* **What is being asked**:
Leave the images aside and copy out the whole listing, exact to the word.
┄┄┄┄┄┄
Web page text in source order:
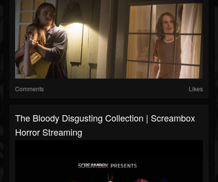
Comments Likes
The Bloody Disgusting Collection | Screambox
Horror Streaming
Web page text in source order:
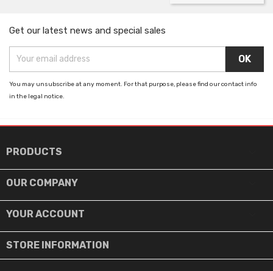
Get our latest news and special sales
You may unsubscribe at any moment. For that purpose, please find our contact info
in the legal notice.
PRODUCTS
OUR COMPANY
YOUR ACCOUNT
STORE INFORMATION
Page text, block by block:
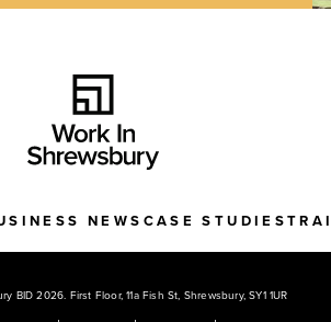
NEWS CASE STUDIES
BID 2026. First Floor, 11a Fish St, Shrewsbury, SY1 1UR
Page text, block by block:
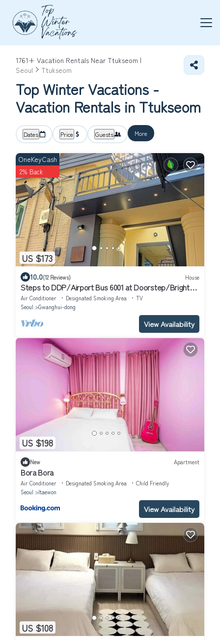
┄┄┄┄┄┄
* **Solution to the problem**:
Web page text in source order:
Comments Likes
The Bloody Disgusting Collection | Screambox
Horror Streaming
Web page text in source order:
Get our latest news and special sales
You may unsubscribe at any moment. For that purpose, please find our contact info
in the legal notice.
PRODUCTS
OUR COMPANY
YOUR ACCOUNT
STORE INFORMATION
Page text, block by block:
NEWS CASE STUDIES
BID 2026. First Floor, 11a Fish St, Shrewsbury, SY1 1UR
Page text, block by block:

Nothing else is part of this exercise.